(Stored items)

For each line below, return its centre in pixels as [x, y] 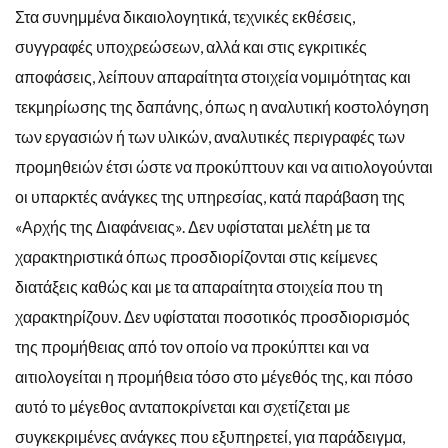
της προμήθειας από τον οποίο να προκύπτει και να [192, 346]
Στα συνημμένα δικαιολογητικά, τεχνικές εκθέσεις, [185, 16]
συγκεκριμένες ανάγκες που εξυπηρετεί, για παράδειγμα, [210, 436]
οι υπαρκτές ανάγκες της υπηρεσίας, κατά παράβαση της [210, 196]
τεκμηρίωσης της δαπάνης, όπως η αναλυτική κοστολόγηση [222, 106]
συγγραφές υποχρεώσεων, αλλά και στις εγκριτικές [191, 46]
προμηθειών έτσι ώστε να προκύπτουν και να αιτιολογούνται [224, 166]
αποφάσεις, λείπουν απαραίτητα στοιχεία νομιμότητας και [213, 76]
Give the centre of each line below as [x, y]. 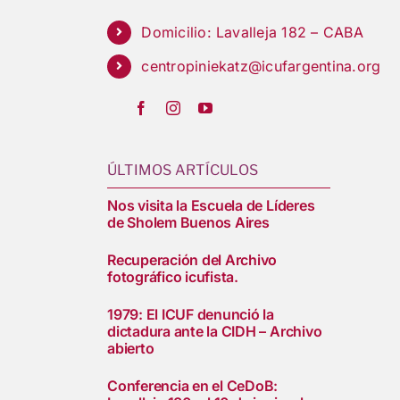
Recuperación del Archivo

- **Problem description**:
Beginning at the line that contains "προμηθειών έτσι ώστε" and ending at the last line of the data, return each line exactly; no picture belongs in the copy.

- **Response below**:
προμηθειών έτσι ώστε να προκύπτουν και να αιτιολογούνται [224, 166]
αποφάσεις, λείπουν απαραίτητα στοιχεία νομιμότητας και [213, 76]
Give the centre of each line below as [x, y]. 
Recuperación del Archivo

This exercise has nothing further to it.